Which of the lines below contain the string "patterns"? Copy each one.
━━━━━━━━━━━━━━━━━━━━━━━━━━━━━━
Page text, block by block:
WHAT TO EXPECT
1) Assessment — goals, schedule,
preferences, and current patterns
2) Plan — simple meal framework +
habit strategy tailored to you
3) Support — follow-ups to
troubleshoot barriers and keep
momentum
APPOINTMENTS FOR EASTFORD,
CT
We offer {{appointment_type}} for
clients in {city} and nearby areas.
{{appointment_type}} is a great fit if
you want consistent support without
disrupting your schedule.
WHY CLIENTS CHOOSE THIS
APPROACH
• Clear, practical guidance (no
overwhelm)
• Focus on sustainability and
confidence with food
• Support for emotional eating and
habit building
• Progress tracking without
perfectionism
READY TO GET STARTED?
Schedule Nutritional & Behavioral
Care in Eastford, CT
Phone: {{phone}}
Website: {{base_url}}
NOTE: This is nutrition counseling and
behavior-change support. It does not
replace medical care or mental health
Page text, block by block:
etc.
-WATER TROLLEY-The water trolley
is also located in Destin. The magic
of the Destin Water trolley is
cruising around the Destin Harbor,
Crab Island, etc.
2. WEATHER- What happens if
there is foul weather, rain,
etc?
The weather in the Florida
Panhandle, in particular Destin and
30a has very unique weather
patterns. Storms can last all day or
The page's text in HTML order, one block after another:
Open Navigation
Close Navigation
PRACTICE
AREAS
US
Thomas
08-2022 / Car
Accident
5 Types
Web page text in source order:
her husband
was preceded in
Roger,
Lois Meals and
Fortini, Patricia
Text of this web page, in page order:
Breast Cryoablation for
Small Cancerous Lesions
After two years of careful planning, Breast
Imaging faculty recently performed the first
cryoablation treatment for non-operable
━━━━━━━━━━━━━━━━━━━━━━━━━━━━━━
● **Solution to the problem**:
preferences, and current patterns
patterns. Storms can last all day or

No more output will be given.